4. The method according to claim 2, characterized in that, The preset code template predefines the syntax structure, interface definition, logical call relationship and comment specifications of each module code. The script program automatically fills in the data and generates the code of the corresponding module by matching the data fields in the first data structure and the second data structure with the variable fields in the code template.
5. The method according to claim 2, characterized in that, The configuration file is a text file in markup language format, and the configuration table is a spreadsheet file; the first data structure and the second data structure are at least one of key-value pair structure, array structure, or structure.
6. The method according to claim 1, characterized in that, The feature data includes at least one of the following: general input / output port information, register-configurable port item information, and register configuration sequence information; the functional data includes at least one of the following: general input / output name information, model information, signal direction information, output enable control information, register read / write control information, pull-up / pull-down resistor control information, drive strength control information, and Schmitt trigger control information.
7. A code generation device for a chip universal input / output controller, characterized in that, The device includes: The first configuration module is used to build a configuration file, which is used to record the characteristic data of the general input and output of the system-on-a-chip.
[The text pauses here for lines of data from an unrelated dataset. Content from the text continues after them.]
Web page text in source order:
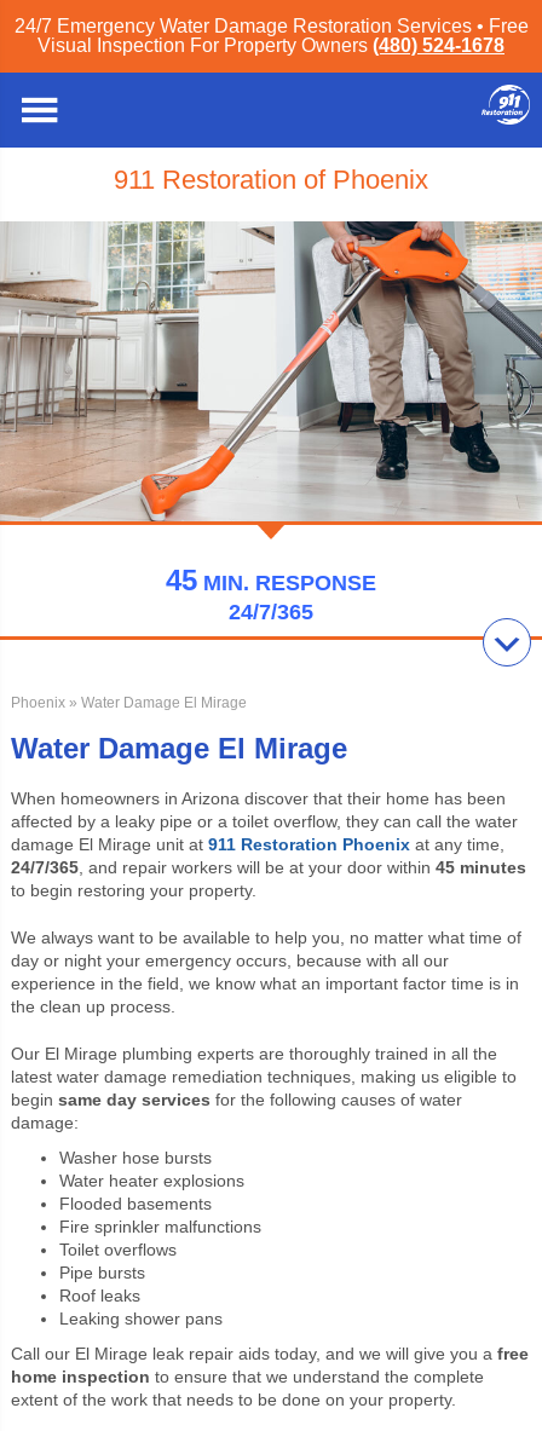
24/7 Emergency Water Damage Restoration Services • Free
Visual Inspection For Property Owners (480) 524-1678
911 Restoration of Phoenix
45 MIN. RESPONSE
24/7/365
Phoenix» Water Damage El Mirage
Water Damage El Mirage
When homeowners in Arizona discover that their home has been
affected by a leaky pipe or a toilet overflow, they can call the water
damage El Mirage unit at 911 Restoration Phoenixat any time,
24/7/365, and repair workers will be at your door within 45 minutes
to begin restoring your property.
We always want to be available to help you, no matter what time of
day or night your emergency occurs, because with all our
experience in the field, we know what an important factor time is in
the clean up process.
Our El Mirage plumbing experts are thoroughly trained in all the
latest water damage remediation techniques, making us eligible to
begin same day services for the following causes of water
damage:
Washer hose bursts
Water heater explosions
Flooded basements
Fire sprinkler malfunctions
Toilet overflows
Pipe bursts
Roof leaks
Leaking shower pans
Call our El Mirage leak repair aids today, and we will give you a free
home inspection to ensure that we understand the complete
extent of the work that needs to be done on your property.
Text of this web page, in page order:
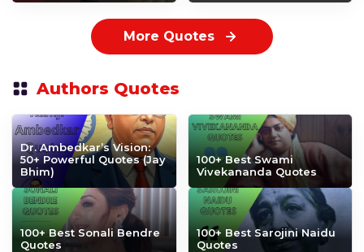
More Quotes
Authors Quotes
Dr. Ambedkar’s Vision:
50+ Powerful Quotes (Jay
Bhim)
100+ Best Swami
Vivekananda Quotes
100+ Best Sonali Bendre
Quotes
100+ Best Sarojini Naidu
Quotes
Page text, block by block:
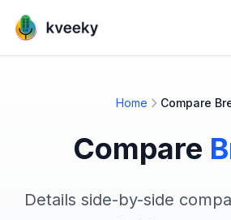
Home Compare
Compare
Details side-by-side
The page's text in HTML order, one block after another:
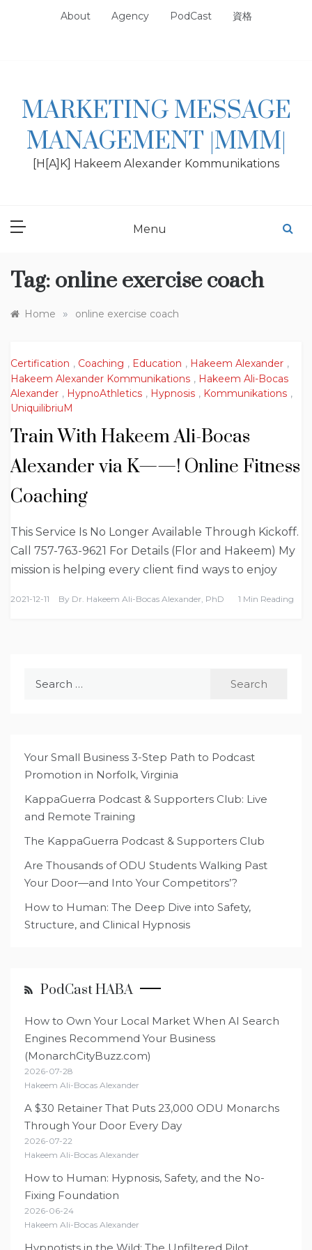
About Agency PodCast 資格
MARKETING MESSAGE
MANAGEMENT |MMM|
[H[A]K] Hakeem Alexander Kommunikations
Menu
Tag: online exercise coach
Home » online exercise coach
Certification , Coaching , Education , Hakeem Alexander ,
Hakeem Alexander Kommunikations , Hakeem Ali-Bocas
Alexander , HypnoAthletics , Hypnosis , Kommunikations ,
UniquilibriuM
Train With Hakeem Ali-Bocas
Alexander via K——! Online Fitness
Coaching
This Service Is No Longer Available Through Kickoff.
Call 757-763-9621 For Details (Flor and Hakeem) My
mission is helping every client find ways to enjoy
2021-12-11 By Dr. Hakeem Ali-Bocas Alexander, PhD 1 Min Reading
Your Small Business 3-Step Path to Podcast
Promotion in Norfolk, Virginia
KappaGuerra Podcast & Supporters Club: Live
and Remote Training
The KappaGuerra Podcast & Supporters Club
Are Thousands of ODU Students Walking Past
Your Door—and Into Your Competitors’?
How to Human: The Deep Dive into Safety,
Structure, and Clinical Hypnosis
PodCast HABA
How to Own Your Local Market When AI Search
Engines Recommend Your Business
(MonarchCityBuzz.com)
2026-07-28
Hakeem Ali-Bocas Alexander
A $30 Retainer That Puts 23,000 ODU Monarchs
Through Your Door Every Day
2026-07-22
Hakeem Ali-Bocas Alexander
How to Human: Hypnosis, Safety, and the No-
Fixing Foundation
2026-06-24
Hakeem Ali-Bocas Alexander
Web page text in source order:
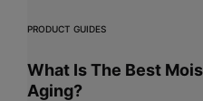
PRODUCT GUIDES
What Is The Best
Aging?
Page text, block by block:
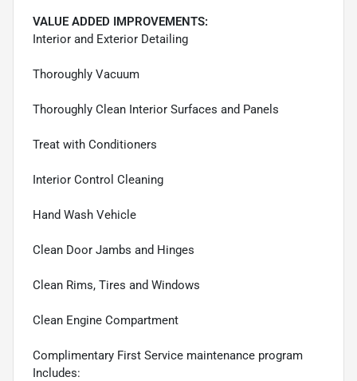
VALUE ADDED IMPROVEMENTS:
Interior and Exterior Detailing
Thoroughly Vacuum
Thoroughly Clean Interior Surfaces and Panels
Treat with Conditioners
Interior Control Cleaning
Hand Wash Vehicle
Clean Door Jambs and Hinges
Clean Rims, Tires and Windows
Clean Engine Compartment
Complimentary First Service maintenance program
Includes:
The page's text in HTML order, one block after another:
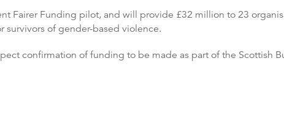
Fairer Funding pilot, and will provide £32 million to 23
of gender-based violence.
confirmation of funding to be made as part of the Scottish
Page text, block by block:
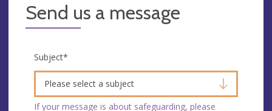
Send us a message
Subject*
Please select a subject
If your message is about safeguarding, please
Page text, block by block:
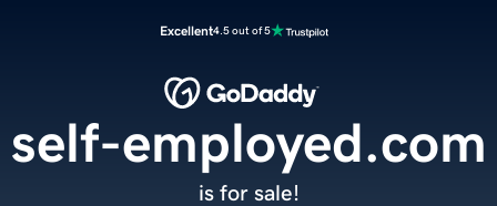
Excellent4.5 out of 5
self-employed.com
is for sale!
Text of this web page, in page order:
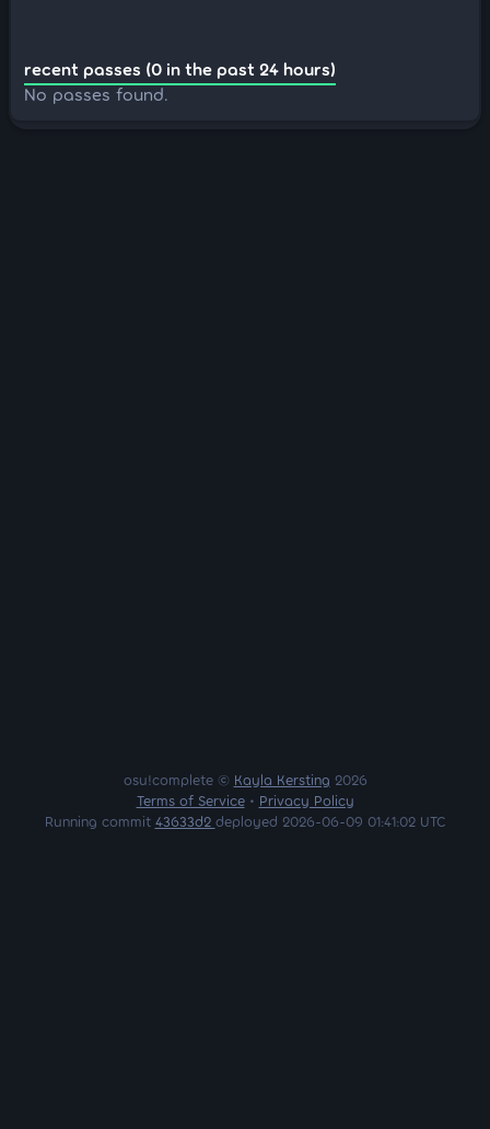
recent passes (0 in the past 24 hours)
No passes found.
osu!complete © Kayla Kersting 2026
Terms of Service• Privacy Policy
Running commit 43633d2 deployed 2026-06-09 01:41:02 UTC
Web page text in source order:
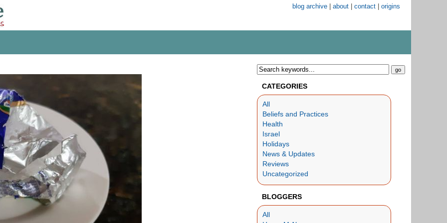
blog archive about contact origins
CATEGORIES
All
Beliefs and Practices
Health
Israel
Holidays
News & Updates
Reviews
Uncategorized
BLOGGERS
All
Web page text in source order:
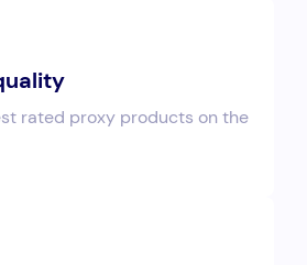
rated proxy products on the
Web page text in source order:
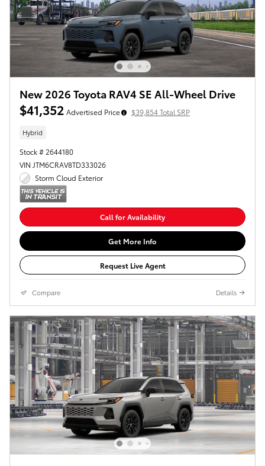
New 2026 Toyota RAV4 SE All-Wheel Drive
$41,352 Advertised Price $39,854 Total SRP
Hybrid
Stock # 2644180
VIN JTM6CRAV8TD333026
Storm Cloud Exterior
Call for Availability
Get More Info
Request Live Agent
Compare Details
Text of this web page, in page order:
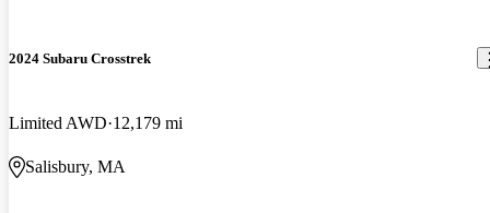
2024 Subaru Crosstrek
Limited AWD 12,179 mi
Salisbury, MA
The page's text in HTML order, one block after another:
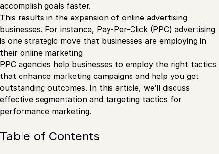
accomplish goals faster.
This results in the expansion of online advertising
businesses. For instance, Pay-Per-Click (PPC) advertising
is one strategic move that businesses are employing in
their online marketing
PPC agencies help businesses to employ the right tactics
that enhance marketing campaigns and help you get
outstanding outcomes. In this article, we’ll discuss
effective segmentation and targeting tactics for
performance marketing.
Table of Contents
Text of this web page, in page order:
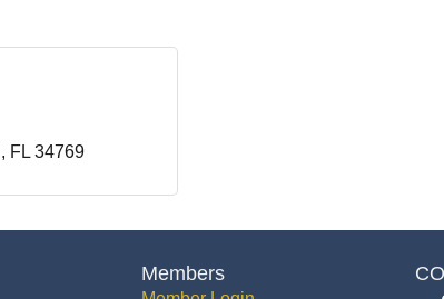
FL 34769
Members
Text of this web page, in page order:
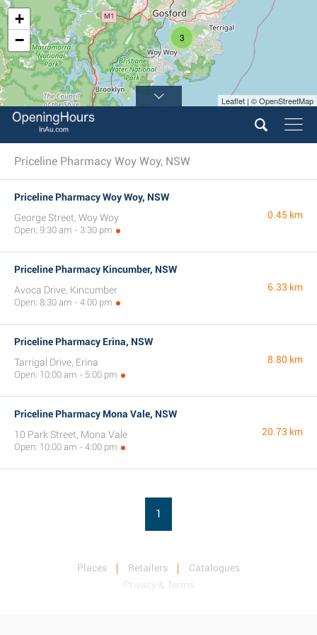
3
+
−
Leaflet | © OpenStreetMap
Priceline Pharmacy Woy Woy, NSW
Priceline Pharmacy Woy Woy, NSW
George Street, Woy Woy
Open: 9:30 am - 3:30 pm
0.45 km
Priceline Pharmacy Kincumber, NSW
Avoca Drive, Kincumber
Open: 8:30 am - 4:00 pm
6.33 km
Priceline Pharmacy Erina, NSW
Tarrigal Drive, Erina
Open: 10:00 am - 5:00 pm
8.80 km
Priceline Pharmacy Mona Vale, NSW
10 Park Street, Mona Vale
Open: 10:00 am - 4:00 pm
20.73 km
1
Places Retailers
Catalogues
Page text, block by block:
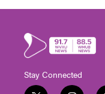
Stay Connected
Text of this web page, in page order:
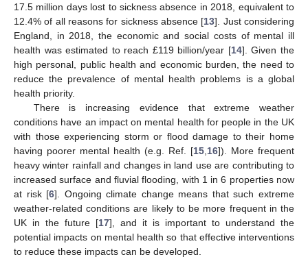
17.5 million days lost to sickness absence in 2018, equivalent to
12.4% of all reasons for sickness absence [13]. Just considering
England, in 2018, the economic and social costs of mental ill
health was estimated to reach £119 billion/year [14]. Given the
high personal, public health and economic burden, the need to
reduce the prevalence of mental health problems is a global
health priority.
There is increasing evidence that extreme weather
conditions have an impact on mental health for people in the UK
with those experiencing storm or flood damage to their home
having poorer mental health (e.g. Ref. [15 16]). More frequent
heavy winter rainfall and changes in land use are contributing to
increased surface and fluvial flooding, with 1 in 6 properties now
at risk [6]. Ongoing climate change means that such extreme
weather-related conditions are likely to be more frequent in the
UK in the future [17], and it is important to understand the
potential impacts on mental health so that effective interventions
to reduce these impacts can be developed.
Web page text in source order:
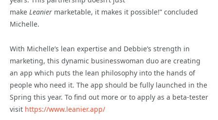
make Leanier marketable, it makes it possible!” concluded
Michelle.
With Michelle’s lean expertise and Debbie’s strength in
marketing, this dynamic businesswoman duo are creating
an app which puts the lean philosophy into the hands of
people who need it. The app should be fully launched in the
Spring this year. To find out more or to apply as a beta-tester
visit https://www.leanier.app/
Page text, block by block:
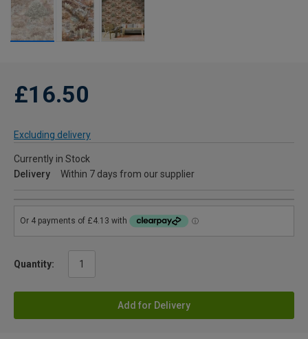
£16.50
Excluding delivery
Currently in Stock
Delivery
Within 7 days from our supplier
Quantity:
Add for Delivery
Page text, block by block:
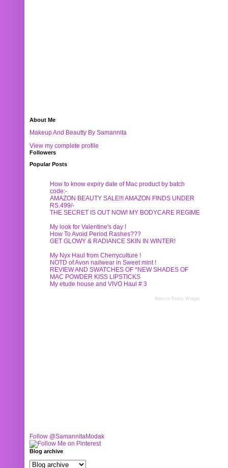
About Me
Makeup And Beautty By Samannita
View my complete profile
Followers
Popular Posts
How to know expiry date of Mac product by batch
code:-
AMAZON BEAUTY SALE!!! AMAZON FINDS UNDER
RS.499/-
THE SECRET IS OUT NOW! MY BODYCARE REGIME
My look for Valentine's day !
How To Avoid Period Rashes???
GET GLOWY & RADIANCE SKIN IN WINTER!
My Nyx Haul from Cherryculture !
NOTD of Avon nailwear in Sweet mint !
REVIEW AND SWATCHES OF *NEW SHADES OF
MAC POWDER KISS LIPSTICKS
My etude house and VIVO Haul # 3
Recent Posts Widget
Follow @SamannitaModak
Blog archive
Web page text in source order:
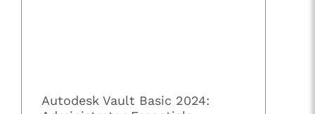
Autodesk Vault Basic 2024:
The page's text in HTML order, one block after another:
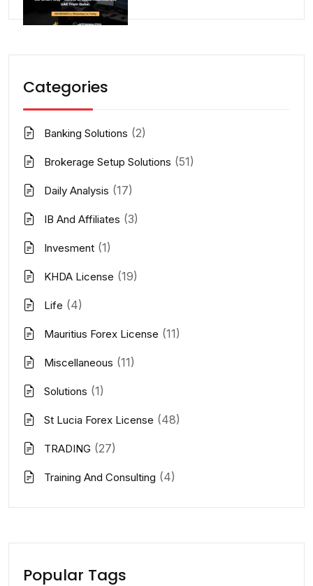
Categories
Banking Solutions (2)
Brokerage Setup Solutions (51)
Daily Analysis (17)
IB And Affiliates (3)
Invesment (1)
KHDA License (19)
Life (4)
Mauritius Forex License (11)
Miscellaneous (11)
Solutions (1)
St Lucia Forex License (48)
TRADING (27)
Training And Consulting (4)
Popular Tags
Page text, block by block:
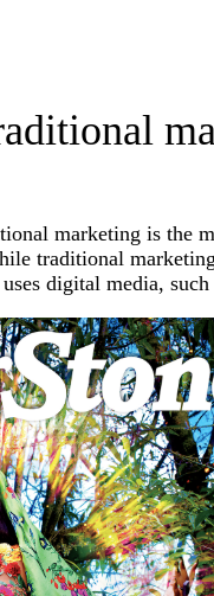
marketing is the
traditional
digital media,
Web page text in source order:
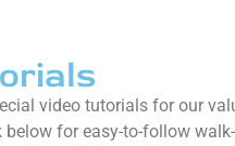
video tutorials for our
below for easy-to-follow
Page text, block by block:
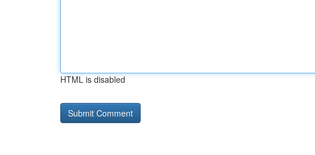
HTML is disabled
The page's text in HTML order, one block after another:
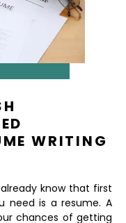
WRITING
know that first
need is a resume. A
chances of getting
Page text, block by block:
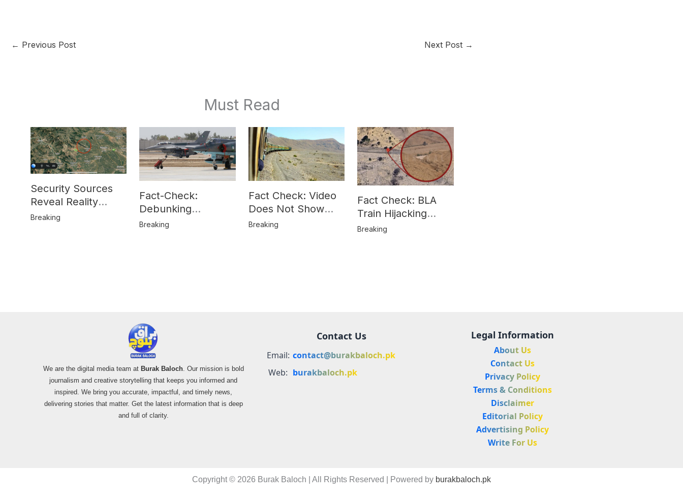
← Previous Post Next Post →
Must Read
Security Sources
Reveal Reality
Behind Katlang,
Breaking
Fact-Check:
Debunking
Misinformation on
Breaking
Fact Check: Video
Does Not Show
Hostages from
Breaking
Fact Check: BLA
Train Hijacking
Location
Breaking
We are the digital media team at Burak Baloch. Our mission is bold
journalism and creative storytelling that keeps you informed and
inspired. We bring you accurate, impactful, and timely news,
delivering stories that matter. Get the latest information that is deep
and full of clarity.
Contact Us
Email: contact@burakbaloch.pk
Web: burakbaloch.pk
Legal Information
About Us
Contact Us
Privacy Policy
Terms & Conditions
Disclaimer
Editorial Policy
Advertising Policy
Write For Us
Copyright © 2026 Burak Baloch | All Rights Reserved | Powered by burakbaloch.pk

The second configuration module is used to construct a configuration table, which is used to record the general input and output functional data of the system-on-a-chip. The processing module is used to execute a script program, which reads the feature data and function data of the configuration file and the configuration table respectively and stores them respectively; The code generation module is used to automatically generate the code for each module of the general input / output based on the feature data and the functional data through the script program, thereby completing the code generation of the general input / output controller of the system-on-a-chip.
8. A computer device, characterized in that, It includes a memory and a processor, the memory storing a computer program, and the processor executing the computer program to implement the steps of the method according to any one of claims 1 to 6.
9. A computer-readable storage medium, characterized in that, It stores a computer program thereon, which, when executed by a processor, implements the steps of the method according to any one of claims 1 to 6.
10. A computer program product, characterized in that, Includes a computer program that, when executed by a processor, implements the steps of the method according to any one of claims 1 to 6.